See the following website for some help from Tmoss (diagram designer) & Stang&2Birds (website host)

http://www.veryuseful.com/mustang/t...91eecPinout.gif


AutoZone wiring diagrams

http://www.autozone.com/servlet/UiB..._us/0900823d/80/16/71/3c/0900823d8016713c.jsp for 79-88 model cars

http://www.autozone.com/servlet/UiB..._us/0900823d/80/19/59/5a/0900823d8019595a.jsp for 89-93 model cars

http://www.autozone.com/servlet/UiB..._us/0900823d/80/1d/db/3c/0900823d801ddb3c.jsp for 94-98 model cars
 
get yourself another 02sensor and a welt in bung so you can run a stand alone type setup for that thing. see, the computer reads the 02 sensor via voltage. so therefore if you piggyback another mechanism to it you will divide the signal by half becouse it has to go in 2 seperat directions. so now your gauge nor your computer will read it right
 
NUTCASE said:
get yourself another 02sensor and a welt in bung so you can run a stand alone type setup for that thing. see, the computer reads the 02 sensor via voltage. so therefore if you piggyback another mechanism to it you will divide the signal by half becouse it has to go in 2 seperat directions. so now your gauge nor your computer will read it right
Not exactly right...
The signal from the O2 sensor will power both the computer and the gauge if the gauge has a high input resistance (impedance).
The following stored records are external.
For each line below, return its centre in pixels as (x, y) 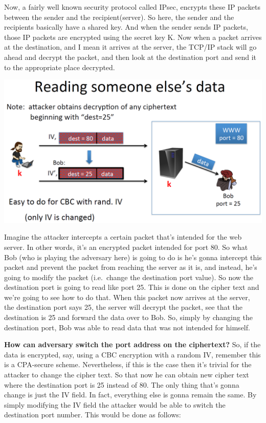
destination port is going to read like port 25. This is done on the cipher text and (132, 287)
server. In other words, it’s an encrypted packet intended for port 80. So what (126, 247)
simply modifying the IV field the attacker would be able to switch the (115, 404)
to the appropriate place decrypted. (60, 67)
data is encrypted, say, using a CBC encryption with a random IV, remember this (132, 354)
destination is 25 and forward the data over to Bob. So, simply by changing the (128, 317)
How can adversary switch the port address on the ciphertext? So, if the (132, 344)
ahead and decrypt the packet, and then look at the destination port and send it (130, 57)
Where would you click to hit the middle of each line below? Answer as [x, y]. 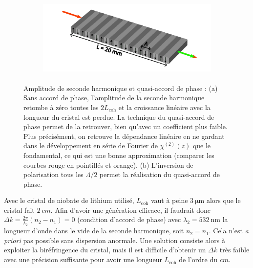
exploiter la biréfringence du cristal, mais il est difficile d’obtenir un [105, 250]
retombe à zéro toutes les [61, 107]
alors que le [223, 200]
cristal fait [19, 210]
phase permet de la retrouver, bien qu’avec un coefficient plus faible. [126, 126]
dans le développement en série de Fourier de [91, 145]
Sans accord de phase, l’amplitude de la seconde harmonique [114, 98]
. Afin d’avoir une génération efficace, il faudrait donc [131, 210]
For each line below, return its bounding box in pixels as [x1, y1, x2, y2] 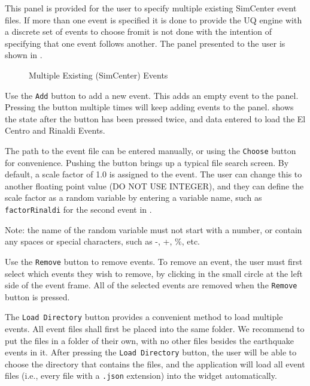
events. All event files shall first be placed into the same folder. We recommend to [5, 322, 305, 335]
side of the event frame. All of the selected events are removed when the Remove [5, 279, 297, 291]
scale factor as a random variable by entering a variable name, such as [5, 191, 262, 204]
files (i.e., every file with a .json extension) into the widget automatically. [5, 369, 277, 382]
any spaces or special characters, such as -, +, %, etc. [5, 235, 200, 248]
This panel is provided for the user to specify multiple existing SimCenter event [5, 2, 297, 14]
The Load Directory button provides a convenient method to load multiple [5, 310, 283, 323]
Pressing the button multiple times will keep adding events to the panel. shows [5, 101, 294, 113]
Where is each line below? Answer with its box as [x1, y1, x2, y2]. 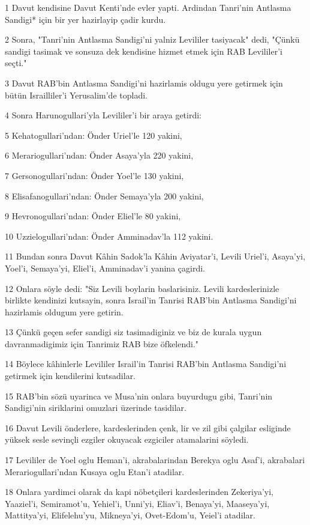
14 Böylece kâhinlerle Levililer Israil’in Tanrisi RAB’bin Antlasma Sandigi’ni [5, 357, 287, 370]
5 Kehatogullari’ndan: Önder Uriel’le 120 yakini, [5, 129, 182, 141]
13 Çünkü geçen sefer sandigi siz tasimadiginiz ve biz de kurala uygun [5, 326, 262, 338]
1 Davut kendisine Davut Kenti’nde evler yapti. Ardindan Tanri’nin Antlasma [5, 1, 291, 13]
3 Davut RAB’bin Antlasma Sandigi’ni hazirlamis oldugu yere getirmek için [5, 76, 283, 89]
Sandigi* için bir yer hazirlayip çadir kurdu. [5, 13, 166, 25]
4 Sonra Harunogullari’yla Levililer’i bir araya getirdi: [5, 109, 201, 121]
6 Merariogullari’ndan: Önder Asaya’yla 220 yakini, [5, 149, 194, 162]
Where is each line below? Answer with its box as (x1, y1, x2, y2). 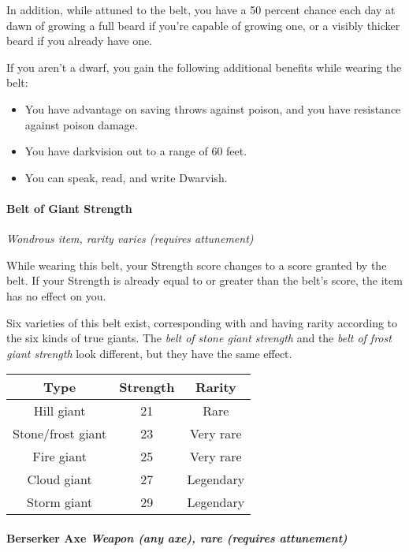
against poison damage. (24, 116, 138, 132)
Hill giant (33, 401, 86, 420)
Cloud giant (27, 470, 92, 489)
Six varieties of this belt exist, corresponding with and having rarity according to (6, 314, 398, 330)
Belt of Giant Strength (6, 200, 132, 216)
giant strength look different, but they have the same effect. (6, 345, 292, 361)
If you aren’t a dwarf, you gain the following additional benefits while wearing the (6, 58, 402, 75)
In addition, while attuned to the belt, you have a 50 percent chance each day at (6, 2, 396, 17)
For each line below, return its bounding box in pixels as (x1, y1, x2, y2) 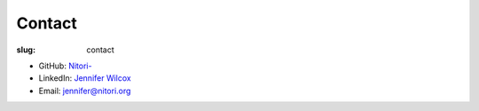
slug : (16, 44, 35, 55)
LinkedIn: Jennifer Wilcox (38, 73, 132, 83)
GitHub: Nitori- (38, 60, 92, 71)
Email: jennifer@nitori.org (38, 85, 131, 96)
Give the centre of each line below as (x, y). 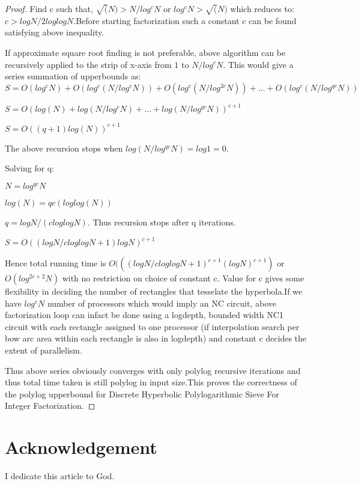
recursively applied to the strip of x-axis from (88, 64)
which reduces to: (262, 8)
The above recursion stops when (64, 148)
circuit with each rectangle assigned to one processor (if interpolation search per (152, 326)
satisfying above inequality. (55, 32)
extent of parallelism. (44, 350)
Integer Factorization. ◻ (50, 406)
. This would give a (258, 64)
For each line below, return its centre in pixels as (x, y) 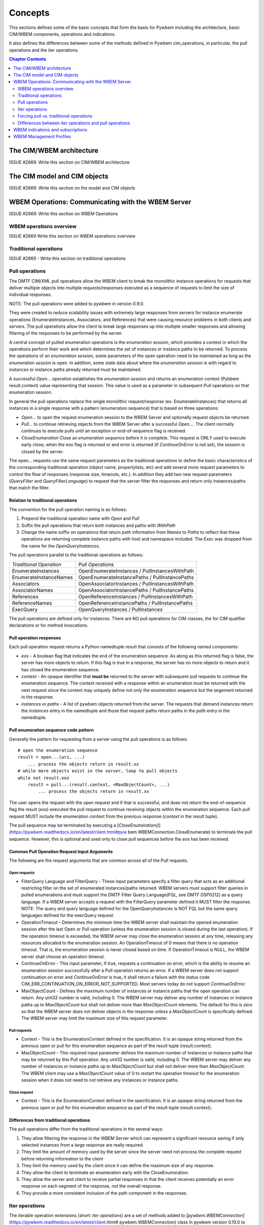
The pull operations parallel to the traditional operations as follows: (76, 555)
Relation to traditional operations (43, 500)
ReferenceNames (32, 603)
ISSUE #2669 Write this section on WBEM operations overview (72, 236)
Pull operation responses (35, 638)
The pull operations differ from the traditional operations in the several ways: (86, 1129)
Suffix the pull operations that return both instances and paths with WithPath (99, 525)
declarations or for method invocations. (49, 625)
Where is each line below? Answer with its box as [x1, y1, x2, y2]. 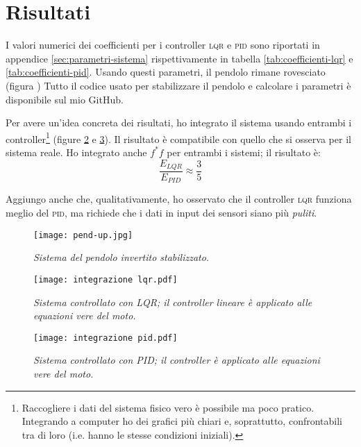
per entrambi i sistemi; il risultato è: [167, 144, 321, 159]
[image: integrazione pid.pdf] [33, 332, 178, 343]
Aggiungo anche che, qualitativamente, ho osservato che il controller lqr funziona [6, 192, 352, 206]
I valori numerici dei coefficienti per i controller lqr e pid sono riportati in [6, 37, 320, 52]
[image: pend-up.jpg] [33, 230, 133, 240]
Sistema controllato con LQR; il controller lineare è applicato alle [33, 294, 312, 309]
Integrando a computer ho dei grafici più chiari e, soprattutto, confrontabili [22, 414, 342, 428]
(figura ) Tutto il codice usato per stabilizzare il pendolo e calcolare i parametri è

That's why you can use a high input impendance (1 Megohm or more) DVM or multimeter to measure the O2 sensor output voltage. Measuring the sensor output is useful to determine how well the O2 sensors are working.

The problem is the O2 sensor signal isn't suitable for anything but the computer to use - see my previous post as to why.
 
If you're attempting to tune via a narrow band sensor then you're spinning your wheels. The narrow band sensor is in capable of giving you any valuable information other than a stoich AFR of around 14.7 (provided that the thing is any where near being properly calibrated). Taking into consideration that you're using 42lb injectors and a 90mm meter of some sort, I'm lead to believe that you want to want to try and use this thing to get a grip on your air fuel ratio. I talso comes to mind that the ideal AFR for the setup is probably going to be somwhere in the 12 to 13 range (not knowing the rest of the combo, this is just a guess) for maximizing HP. If that's the case, those AFR ranges are not withing the narrow band sensor's range and you will certainly get readings from it that make no sense whatsoever. Your options the way I see it are to get a wideband readr and sensor or have the thing dyno tuned. Once complete and if your final AFR ends up in the 14.7 range then you can use your narrow band sensor and gauge to see if it's still there. That's about all it's good for.
 
One other small tidbit that I neglected to mention. If it's a wideband sensor that you're attempting to run a wideband gauge off of, well... the gauge will in most cases not operate correctly either. The after market guages that I've seen so far are looking for a narrow band signal to convert into a reading. You will still need an AFR meter that's capable of converting that widemand signal into a narrow band signal in order for the gauge to indicate anything resembling usable data. I use an Innovative LM-1 wideband 02 reader. It has a 1V narrow band output specifically desigend to convert the wideband sensor sensor reading to a narrow band output that an AFR gauge is capable of using. Either way. You'll need an AFR meter.